Hacker News new | ask | show | jobs
by BillFranklin 1910 days ago
Interesting article! Shopify's approach is cool, it's interesting they're using Kafka to generate datasets. I wonder if the explicit human rankings will get stale (and also be hugely outweighted by implicit judgements in the training data). The real-time feedback aspect sounds cool, I wonder if it's just for metrics or also for re-training in real-time.

I worked on a Learning To Rank implementation a year or so ago. What struck me then (and now reading about Shopify's implementation) is that the approach is often very similar across sites, but the implementation is usually rather tailored. You see the same patterns: online/offline metrics; nDCG; click models and implicit/explicit relevance judgements; re-ranking top-k of results, and so on.

Unfortunately there doesn't seem to be a technology tying all of the components of an LtR system together. A managed service like Algolia could be an answer. I wonder if industry will eventually converge on a framework, such as an extension to Open Source Connection's Elasticsearch Learning to Rank plugin (https://diff.wikimedia.org/2017/10/17/elasticsearch-learning...).

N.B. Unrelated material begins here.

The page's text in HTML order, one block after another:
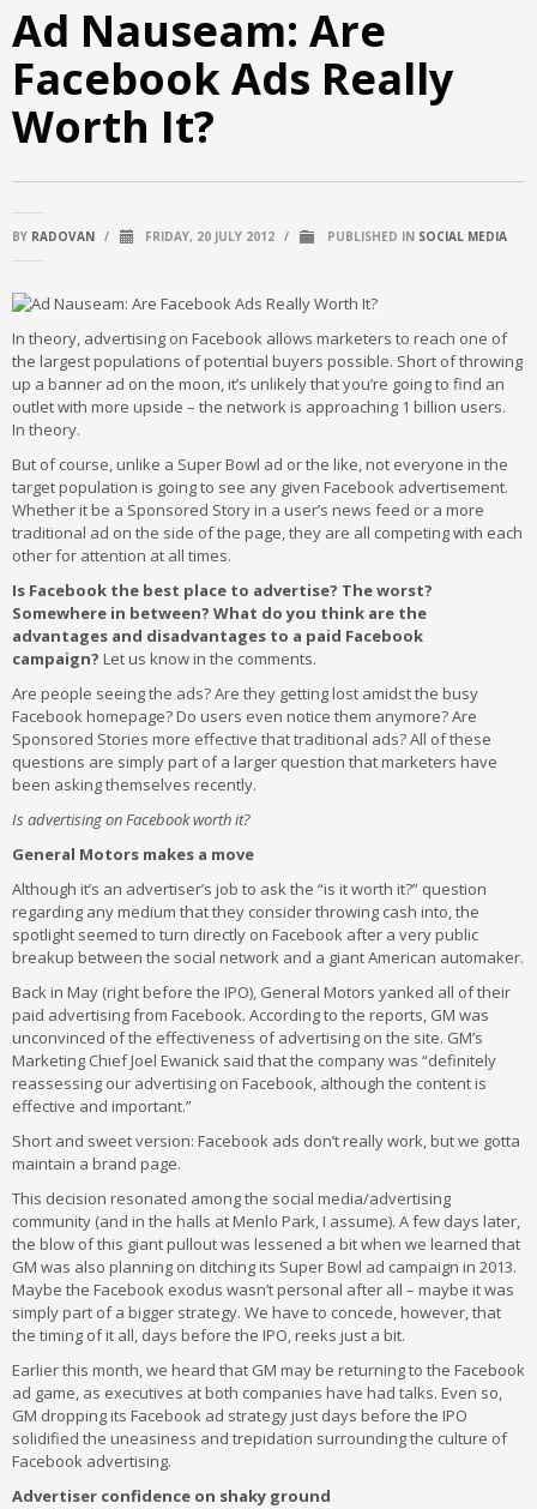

It's a really interesting area of theory and practice - I hope Shopify write more about their implementation!

I'd also recommend reading Airbnb's really excellent paper - https://arxiv.org/pdf/1810.09591.pdf.

1 comments

Appreciate the feedback and recommendation! You're right that explicit judgments can get stale - fortunately for our document collection the information architecture and article structures themselves are slow-changing (the answers themselves might change, but the document that answers the question probably won't for some time). We also primarily use explicit judgments to label head queries/common topics, and may augment our datasets with fresh data from time to time. The team is currently exploring augmenting these human-made datasets with automatic judgments using click models.

For realtime feedback, we've implemented (on another search product at Shopify, not the Help Center) a "near"-time feedback loop using implicit judgments to alter search results. Perhaps I'll write a post about that one soon :) . My colleague Doug talks a bit about the new systems we're building in this blog post - https://shopify.engineering/apache-beam-for-search-getting-s....

Great stuff, and it’s cool you are working with Doug, I enjoyed his book on search relevance :) I’ll look out for more posts from your team, good luck!